The other view, particularly in Sweden, Japan and USA, is that washing eggs reduces the presence of contaminants on the shell picked up during the egg production process and minimized in that way also the risk of horizontally-transmitted contamination of the yolk by S.E. (Mauldin and Buhr 1993, ICMSF 1998, Hutchison et al. 2003, 2004). However, the contribution of washing in improving the reduction of Salmonella risk remains unclear and is largely unproven by published data (Hutchison et al. 2003).

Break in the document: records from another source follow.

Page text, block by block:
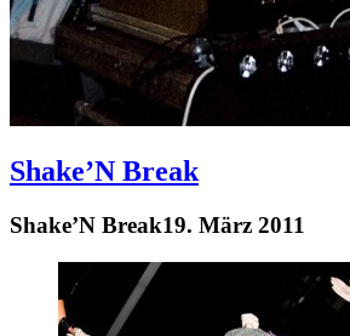
Shake’N Break
Shake’N Break19. März 2011
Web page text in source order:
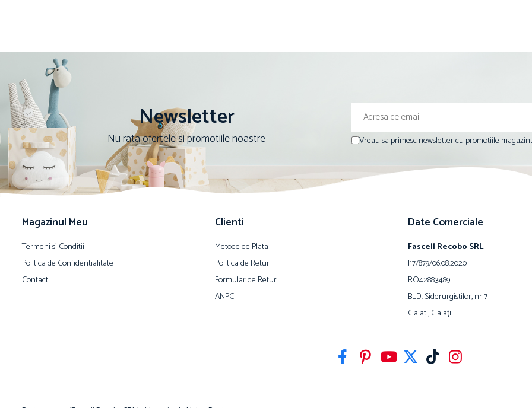
Newsletter
Nu rata ofertele si promotiile noastre Vreau sa primesc newsletter cu promotiile
Magazinul Meu
Termeni si Conditii
Politica de Confidentialitate
Contact
Clienti
Metode de Plata
Politica de Retur
Formular de Retur
ANPC
Date Comerciale
Fascell Recobo SRL
J17/879/06.08.2020
RO42883489
BLD. Siderurgistilor, nr 7
Galati, Galați

Current egg washing practice forms a part of the egg packaging companies, if possible within 24 h of lay, and can be divided in 4 stages (Hutchison et al. 2003): 1st) pre-washing: wetting with spray of warm water of about 40°C; 2nd) washing: either rubbing with rotating brushes in side-to side motion with 40-50°C hot water or with high pressure jet systems; 3rd) rinsing: clean hot water (up to 60°C) to remove debris and 4th) drying and further treatment (e.g. oiling). In USA it has been estimated that 50% of washed eggs are oiled, which seems not necessary when eggs distributed below 12°C and likely to be consumed quickly (Hutchison et al. 2003).

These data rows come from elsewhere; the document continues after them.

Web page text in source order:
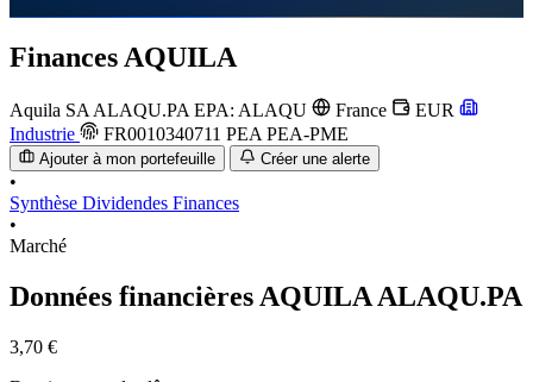
Finances AQUILA
Aquila SA ALAQU.PA EPA: ALAQU France
EUR
Industrie
FR0010340711 PEA PEA-PME
Ajouter à mon portefeuille Créer une alerte
•
Synthèse Dividendes Finances
•
Marché
Données financières AQUILA ALAQU.PA
3,70 €

The washing procedure/practice seems to be crucial for the microbiological quality of washed eggs (Srikaeo and Hourigan 2002, Hutchison et al. 2003). Besides of high temperatures between 41-44°C (Mauldin and Buhr 1993, Australian Egg Industry Association 1998) pH-values about 11 of the washing water are demanded by Catalano and Knabel (1994). Further, the concentration of iron in the washing water should be less than 2 ppm otherwise an increased spoilage can be expected because of saturation of the iron chelating properties of ovotransferrin (Garibaldi and Bayne 1960, 1962).

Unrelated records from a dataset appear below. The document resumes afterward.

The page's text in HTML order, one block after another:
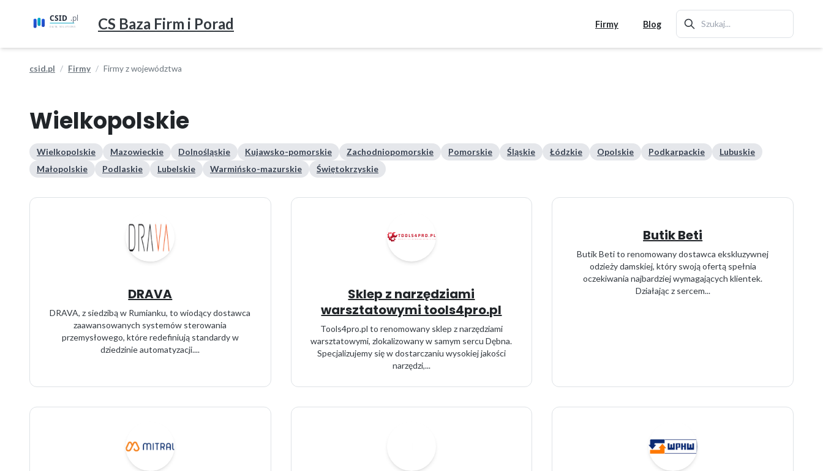
CS Baza Firm i Porad Firmy Blog
csid.pl Firmy Firmy z województwa
Wielkopolskie
Wielkopolskie Mazowieckie Dolnośląskie Kujawsko-pomorskie Zachodniopomorskie Pomorskie Śląskie Łódzkie Opolskie Podkarpackie
Lubuskie
Małopolskie
Podlaskie Lubelskie Warmińsko-mazurskie Świętokrzyskie
DRAVA
DRAVA, z siedzibą w Rumianku, to wiodący dostawca
zaawansowanych systemów sterowania
przemysłowego, które redefiniują standardy w
dziedzinie automatyzacji....
Sklep z narzędziami
warsztatowymi tools4pro.pl
Tools4pro.pl to renomowany sklep z narzędziami
warsztatowymi, zlokalizowany w samym sercu Dębna.
Specjalizujemy się w dostarczaniu wysokiej jakości
narzędzi,...
Butik Beti
Butik Beti to renomowany dostawca ekskluzywnej
odzieży damskiej, który swoją ofertą spełnia
oczekiwania najbardziej wymagających klientek.
Działając z sercem...

However, even if eggs are washed by an optimal protocol there are a number of concerns. Potential risks for washed eggs are that all brushes and also high-pressure jet systems have a potential to damage the eggs. A condensation or so-called sweating because of an insufficient drying procedure or caused by movement of eggs in and out of cold stores could implement a faster penetration of bacteria through the shell.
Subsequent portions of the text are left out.